Hi, I’m relatively new to pymc3 but hope someone can help. I have a very large model. When I run it for most of my datasets, it works fine and samples without problems.
However, with a few of my datasets, it works intermittently. It sometimes finishes successfully like the others, but often crashes with the “ValueError: Mass matrix contains zeros on the diagonal” error. It will also say:
The derivative of RV `myvar_log__`.ravel()[0] is zero.
for a bunch of the variables.
I’ve read a few threads here about this error, but I haven’t yet seen an explanation or a way of figuring out the cause of it. I know cause of the problem can probably be specific to my model, so I’m wondering about a general way of solving this: what does the error actually mean, and where can I look to debug it?
any tips are appreciated, thank you.
You can find some pointer here: Frequently Asked Questions
Hi @junpenglao ,
thanks for the response. I read that thread. It appears to be giving a way to identify the RV causing the trouble, but I already know which it is (it’s in the error above).
Also, it seems like the error he had was a “bad initial energy: nan”, whereas I have the one with “derivative of RV is zero”. Are those actually the same ones?
I also have tried replacing ‘jitter+adapt_diag’ with just ‘adapt_diag’, but no change.
What’s strange is that I run the same model with several data sets, and they all work except for this one.
What steps can I try to take to diagnose the problem?
thank you!
Hi,
Yeah I think usually these errors relate to the same problems – NaN values or zeros somewhere, making the log of these values unidentifed (if I remember correctly).
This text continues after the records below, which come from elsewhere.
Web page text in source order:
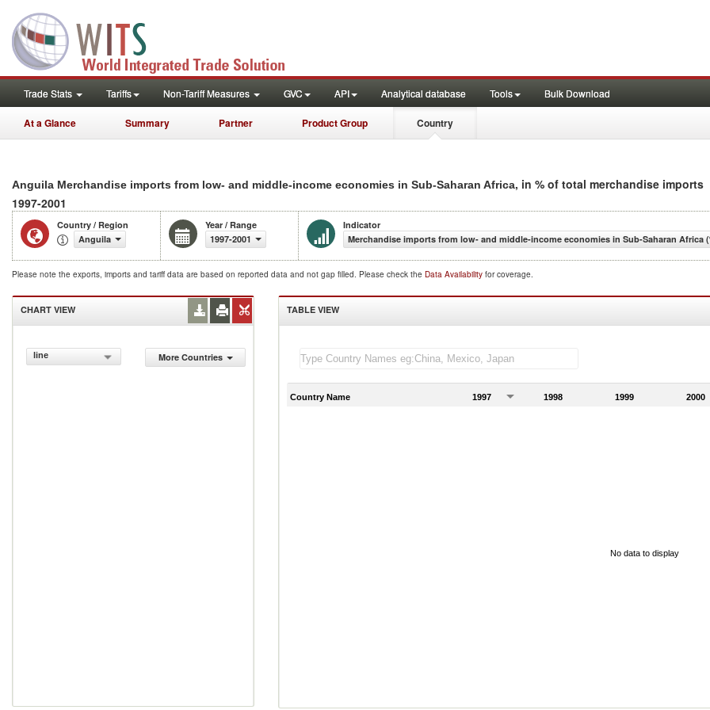
Trade Stats Tariffs Non-Tariff Measures GVC API Analytical database Tools Bulk Download
At a Glance Summary Partner Product Group Country
Anguila Merchandise imports from low- and middle-income economies in Sub-Saharan Africa, in % of total merchandise imports
1997-2001
Country / Region
Anguila
Year / Range
1997-2001
Indicator
Merchandise imports from low- and middle-income economies in Sub-Saharan Africa
Please note the exports, imports and tariff data are based on reported data and not gap filled. Please check the Data Availability for coverage.
CHART VIEW
line More Countries
TABLE VIEW
Country Name 1997 1998 1999 2000
No data to display
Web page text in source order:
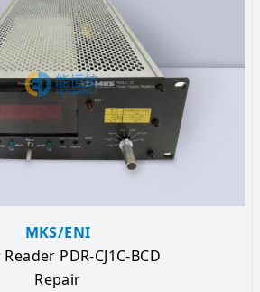
MKS/ENI
PDR-CJ1C-BCD
Repair
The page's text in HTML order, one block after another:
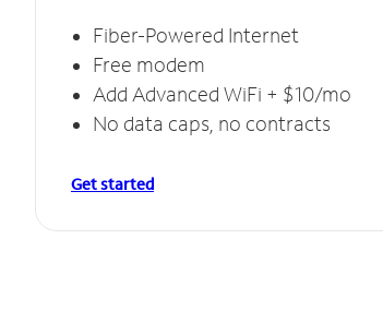
Fiber-Powered Internet
Free modem
Add Advanced WiFi + $10/mo
No data caps, no contracts
Get started
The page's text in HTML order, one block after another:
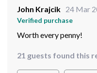
John Krajcik 24 Mar
Verified purchase
Worth every penny!
21 guests found this

It’s hard to say without looking at the model, but have standardized your predictors / outcome variables? If they are on large scales, it can mess up sampling in exactly that way.
Hey,
yeah, unfortunately the model is very large at this point, fitting to a bunch of data, so it’s hard to provide a MWE
However, one clue is that it works for all the other data sets, but for the one that it fails with, that dataset doesn’t have one of the observables (i.e., a “column” of the data) that the other ones all do. So, it’s underconstrained. My current theory is that because it’s underconstrained, the “energy landscape” might be really flat there, leading to 0 derivative?
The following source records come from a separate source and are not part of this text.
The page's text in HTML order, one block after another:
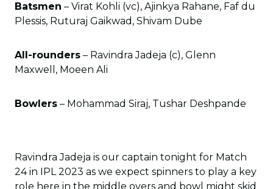
Batsmen – Virat Kohli (vc), Ajinkya Rahane, Faf du
Plessis, Ruturaj Gaikwad, Shivam Dube
All-rounders – Ravindra Jadeja (c), Glenn
Maxwell, Moeen Ali
Bowlers – Mohammad Siraj, Tushar Deshpande
Ravindra Jadeja is our captain tonight for Match
24 in IPL 2023 as we expect spinners to play a key
role here in the middle overs and bowl might skid
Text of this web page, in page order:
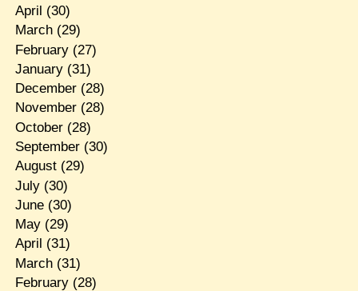
April (30)
March(29)
February(27)
January(31)
December(28)
November(28)
October(28)
September(30)
August(29)
July(30)
June(30)
May(29)
April (31)
March(31)
February(28)
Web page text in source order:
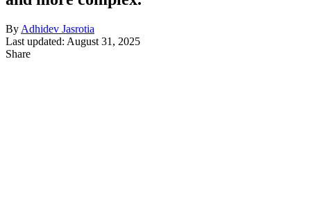
By Adhidev Jasrotia
Last updated: August 31, 2025
Share
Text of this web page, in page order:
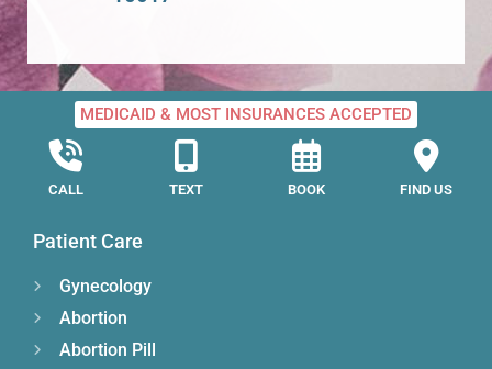
MEDICAID & MOST INSURANCES ACCEPTED
CALL TEXT BOOK FIND US
Patient Care
Gynecology
Abortion
Abortion Pill
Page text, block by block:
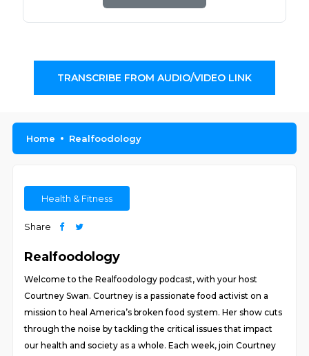
TRANSCRIBE FROM AUDIO/VIDEO LINK
Home Realfoodology
Health & Fitness
Share
Realfoodology
Welcome to the Realfoodology podcast, with your host
Courtney Swan. Courtney is a passionate food activist on a
mission to heal America’s broken food system. Her show cuts
through the noise by tackling the critical issues that impact
our health and society as a whole. Each week, join Courtney

What do you mean by standardized, do you mean normalizing them so that they have mean ~ 0 and SD ~ 1 or something?
So I did kinda get it to work, though it’s definitely hack-y. I used the start
arg of pm.sample()
, and use the last trace point of a previous successful run (with the same dataset), and it works. But that kinda depends on getting a successful run at some point…
Yeah exactly – that can really do magic!
Other than that, it’s difficult for me to say anything else without the model.
Hope this helps anyway, and good luck!
ah yeah. I know that’s a standard for features is deep learning, but I hadn’t heard of using it here… it works well for MCMC too?
thanks!
Definitely works like a charm – should be the default behavior!